Esta é a nossa história, a da cultura ocidental (à falta de melhor palavra). Fico com uma ideia de que houve outros percursos. A moral foi uma moral masculina, as relações de poder foram desiguais. O sexo foi sobretudo discurso. E acabámos por nos interessar sobretudo pela sua patologia. Quando nos interessámos finalmente pelo sexo, inventámos-lhe uma sexualidade e uma sexologia. O que Foucault chama de "scientia sexualis". Noutras culturas, como a indiana, a chinesa e a árabe (até há uns séculos atrás, a cultura árabe que produziu o Jardins Perfumados) inventou-se o que Foucault chamou de Ars Erotica. Nessas culturas, o importante não foi descobrir patologias, invertidos. Foi escrever manuais sobre como o sexo, vê-lo como uma forma de arte e, em alguns momentos, como uma forma de transcendência e algo de espiritual.

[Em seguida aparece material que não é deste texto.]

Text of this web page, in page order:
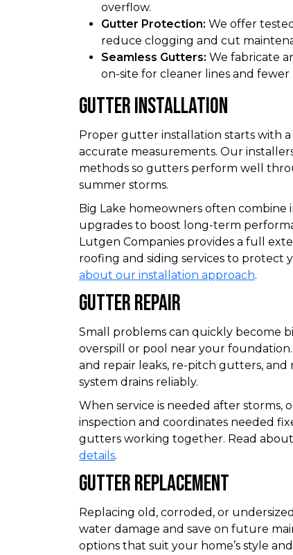
overflow.
Gutter Protection: We offer
reduce clogging and cut
Seamless Gutters: We fabricate
on-site for cleaner lines and fewer
Gutter Installation
Proper gutter installation starts with a
accurate measurements. Our
methods so gutters perform well
summer storms.
Big Lake homeowners often
upgrades to boost long-term
Lutgen Companies provides a full
roofing and siding services to protect
about our installation approach.
Gutter Repair
Small problems can quickly become
overspill or pool near your
and repair leaks, re-pitch gutters,
system drains reliably.
When service is needed after storms,
inspection and coordinates needed
gutters working together. Read
details.
Gutter Replacement
Replacing old, corroded, or
water damage and save on future
options that suit your home’s style
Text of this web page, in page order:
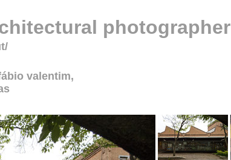
photographer
valentim,
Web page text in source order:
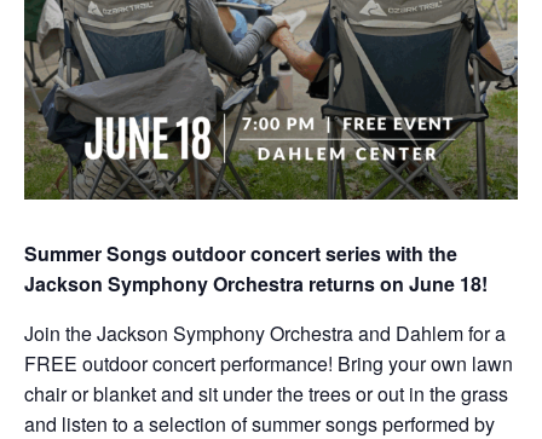
Summer Songs outdoor concert series with the
Jackson Symphony Orchestra returns on June 18!
Join the Jackson Symphony Orchestra and Dahlem for a
FREE outdoor concert performance! Bring your own lawn
chair or blanket and sit under the trees or out in the grass
and listen to a selection of summer songs performed by
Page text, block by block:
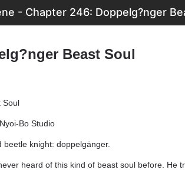
- Chapter 246: Doppelg?nger
Beast Soul
Soul
Bo Studio
knight: doppelgänger.
heard of this kind of beast soul before. He
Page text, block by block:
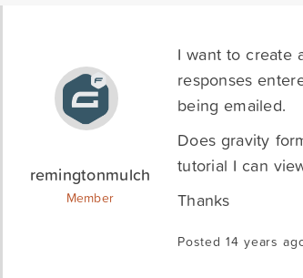
remingtonmulch
Member
I want to create
responses
being emailed.
Does gravity
tutorial I can
Thanks
Posted 14 years
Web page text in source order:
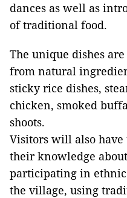
dances as well as
of traditional food.
The unique dishes
from natural
sticky rice dishes,
chicken, smoked
shoots.
Visitors will also have
their knowledge
participating in
the village, using
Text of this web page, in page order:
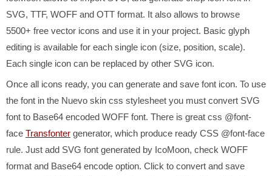
SVG, TTF, WOFF and OTT format. It also allows to browse
5500+ free vector icons and use it in your project. Basic glyph
editing is available for each single icon (size, position, scale).
Each single icon can be replaced by other SVG icon.
Once all icons ready, you can generate and save font icon. To use
the font in the Nuevo skin css stylesheet you must convert SVG
font to Base64 encoded WOFF font. There is great css @font-
face Transfonter generator, which produce ready CSS @font-face
rule. Just add SVG font generated by IcoMoon, check WOFF
format and Base64 encode option. Click to convert and save
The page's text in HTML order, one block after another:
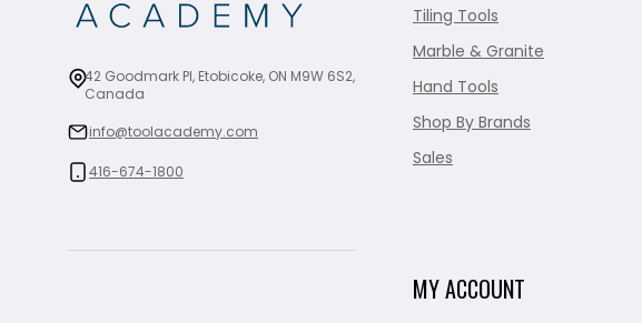
42 Goodmark Pl, Etobicoke, ON M9W 6S2,
Canada
info@toolacademy.com
416-674-1800
Tiling Tools
Marble & Granite
Hand Tools
Shop By Brands
Sales
MY ACCOUNT
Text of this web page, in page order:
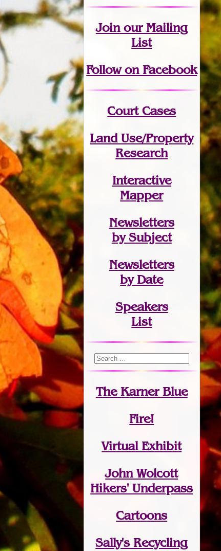
Joinour Mailing
List
Follow on Facebook
Court Cases
Land Use/Property
Research
Interactive
Mapper
Newsletters
by Subject
Newsletters
by Date
Speakers
List
The Karner Blue
Fire!
Virtual Exhibit
John Wolcott
Hikers' Underpass
Cartoons
Sally's Recycling
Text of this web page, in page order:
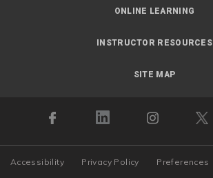
ONLINE LEARNING
INSTRUCTOR RESOURCES
SITE MAP
Accessibility Privacy Policy Preferences
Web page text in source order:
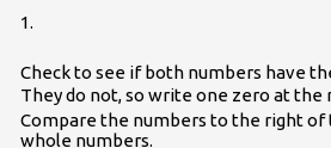
1.
Check to see if both numbers have
They do not, so write one zero at the
Compare the numbers to the right
whole numbers.
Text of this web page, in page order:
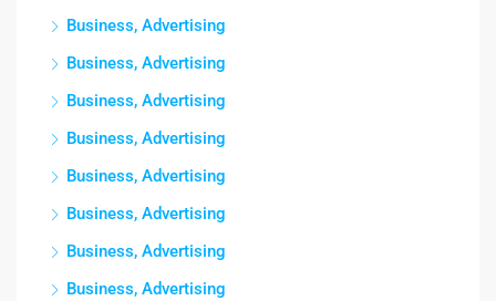
Business, Advertising
Business, Advertising
Business, Advertising
Business, Advertising
Business, Advertising
Business, Advertising
Business, Advertising
Business, Advertising
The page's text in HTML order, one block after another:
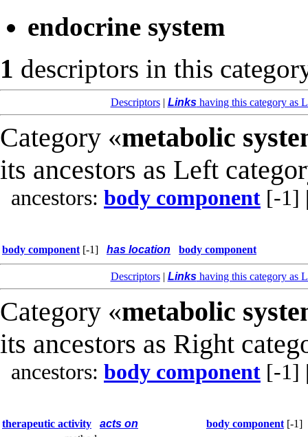
endocrine system
1 descriptors in this
Descriptors| Linkshaving this category as
Category «metabolic
its ancestors as Left
ancestors: body component [-1]
body component [-1] has location body component
Descriptors| Linkshaving this category as
Category «metabolic
its ancestors as Right
ancestors: body component [-1]
therapeutic activity acts on body component [-1]
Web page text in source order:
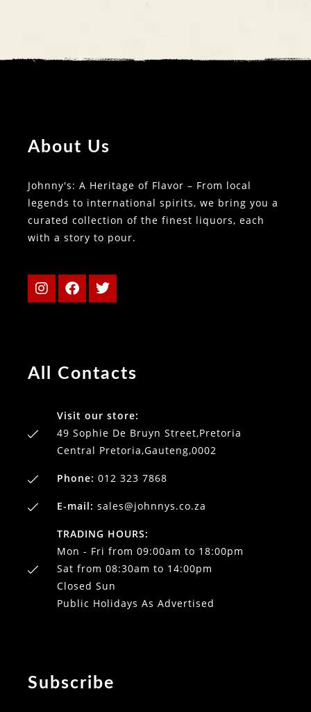
About Us
Johnny's: A Heritage of Flavor – From local
legends to international spirits, we bring you a
curated collection of the finest liquors, each
with a story to pour.
All Contacts
Visit our store:
49 Sophie De Bruyn Street,Pretoria
Central Pretoria,Gauteng,0002
Phone: 012 323 7868
E-mail: sales@johnnys.co.za
TRADING HOURS:
Mon - Fri from 09:00am to 18:00pm
Sat from 08:30am to 14:00pm
Closed Sun
Public Holidays As Advertised
Subscribe
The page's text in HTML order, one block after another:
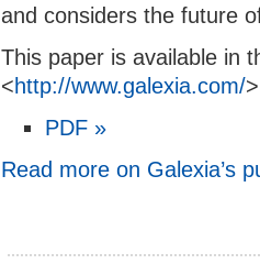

Para mim, um exemplo onde se nota a cristalização da nossa cultura de "sexualidade" e "discursificação" é na produção obsessiva de discurso sobre pontos erógenos. Que continua na discussão sobre, por exemplo, o ponto G. Sobre se existe, não existe. Tudo isto, sempre, como discurso, "conversa", "tema", algo "académico", "conselhos". Ao ponto de de discutir que pressão coloca falar-se spobre algo que assume contornos de mito, que novas expectativas coloca sobre a mulher, o casal, a "relação sexual", o "prazer", o "sexo". E entretanto dizendo a frase sacramental da sexualidade ocidental, o enorme paradoxo:

"O maior ponto erógeno é o cérebro".

A contrastar a esta imprecisão obsessiva do discurso da "scientia sexualis" ocidental, a ars erotica oriental tem uma imprecisão serena, que é notória por exemplo no kama sutra. As posições sexuais sugeridas em ilustraçoes antigas. A irrealidade que por vezes assumem, são uma delícia. Não interessa nenhuma noção de rigor anatómico. Estimulam a imaginação. Existe uma ideia de arte erótica, que serve como forma de estimular a líbido. E é isso que se procura fazer, de forma prática e directa: estimular quem vai ter sexo. Numa analogia, se houvesse um conselho como, existe um ponto (chamemos-lhe o ponto da manga, já que por exemplo os genitais são por vezes comparados a frutos) que é bom estimular, não é dado como sexologia. Como um conselho médico, de anatomia. É dado como um conselho de um guru do prazer. E ao ser lido, já é lido com prazer. O próprio texto já se aproxima do erótico. A ideia de ficar ansioso por ler o kama sutra ou por receber conselhos para o prazer não faz sentido.

O Zizek diz que hoje ao contrário do que acontecia no tempo de Freud, os psicanalistas dizem aos seus pacientes que são livres de dizerem que não têm prazer. Que se não são felizes, que se não estão a ter prazer a toda a hora, isso é normal, e podem expressá-lo livremente. Porque existe uma pressão enorme para o gozo.

Tempos estranhos.

As traduções da Relógio d' Água são excelentes.